I didn’t know it yet, but that blue pen was the last thing it gave him.

After that, it only took.

Part II

If the early weeks felt like a novelty—some quirky little advantage in Michael’s otherwise repetitive schedule—what came next was something else entirely. The shift didn’t happen all at once, but it was clear enough that, by the time we noticed, it felt as though something had already taken root and started growing in the background.

The first entry that really made me uncomfortable came on a Wednesday morning. Michael and I were both home, sitting at the kitchen table, half-dressed and nursing cold cereal. He had his phone in one hand and a spoon in the other, eyes flicking back and forth between the screen and his breakfast. He paused mid-bite, squinting at something, then turned the phone toward me.

“Does this sound… normal to you?” he asked.

The top of the list read:
“Don’t answer the door.”

That was it. No time. No context. Just a single instruction.

I frowned. “Did someone knock?”

He shook his head. “Not yet.”

We stared at each other for a few seconds, and for a while nothing happened. Then, like it had been queued up for dramatic effect, a knock came. Three slow raps, spaced too far apart to sound casual. They came from the front door—one we never really used, except for packages.

Michael stiffened. His hand hovered just above the table, spoon forgotten. I stood and stepped toward the door, but he reached out and caught my sleeve.

“Wait.”

His voice was quieter than usual. Not panicked, but not casual either.

“Seriously?”

“I just… I want to see what happens if we don’t.”

We waited. I glanced out the peephole after a few moments, but there was no one there. Just the porch and the overgrown bush that we kept saying we’d trim. No car on the curb. No footsteps fading down the walk.

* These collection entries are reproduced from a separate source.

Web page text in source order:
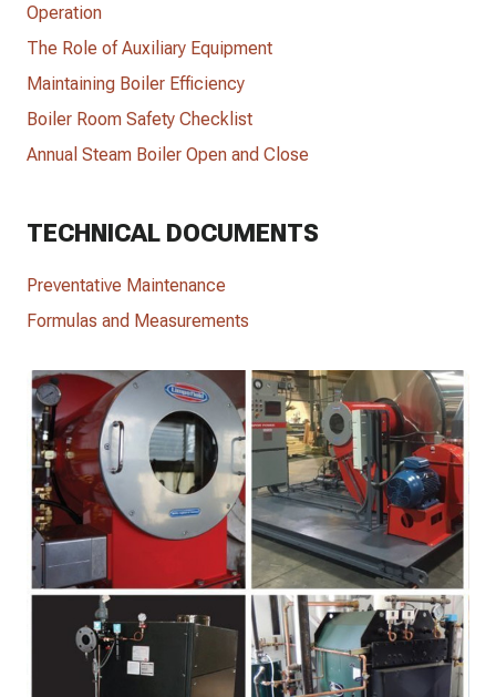
Operation
The Role of Auxiliary Equipment
Maintaining Boiler Efficiency
Boiler Room Safety Checklist
Annual Steam Boiler Open and Close
TECHNICAL DOCUMENTS
Preventative Maintenance
Formulas and Measurements
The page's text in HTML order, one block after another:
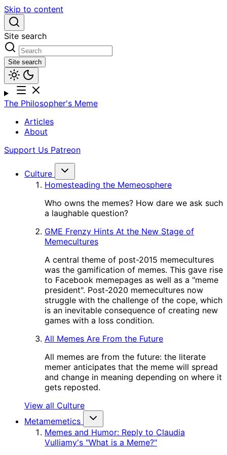
Skip to content
Site search
Site search
The Philosopher's Meme
Articles
About
Support Us Patreon
Culture
Homesteading the Memeosphere
Who owns the memes? How dare we ask such
a laughable question?
GME Frenzy Hints At the New Stage of
Memecultures
A central theme of post-2015 memecultures
was the gamification of memes. This gave rise
to Facebook memepages as well as a "meme
president". Post-2020 memecultures now
struggle with the challenge of the cope, which
is an inevitable consequence of creating new
games with a loss condition.
All Memes Are From the Future
All memes are from the future: the literate
memer anticipates that the meme will spread
and change in meaning depending on where it
gets reposted.
View all Culture
Metamemetics
Memes and Humor: Reply to Claudia
Vulliamy's "What is a Meme?"
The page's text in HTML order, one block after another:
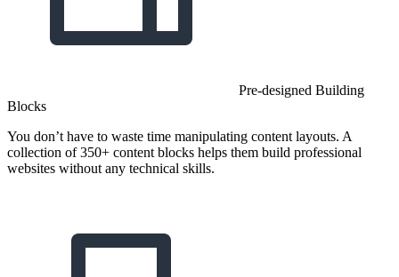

I opened the door slowly, against Michael’s protest, and stepped outside.

Nothing.

By the time I came back in, Michael had refreshed his list. The next entry was already waiting:
“Ignore the smell.”

We didn’t smell anything at first. It wasn’t until that afternoon that the scent started drifting in from the vents. It was faint, something acrid and sour that reminded me of old batteries and burnt hair. I checked the kitchen trash, the fridge, even the basement in case something had died under the stairs. Everything looked clean. No source.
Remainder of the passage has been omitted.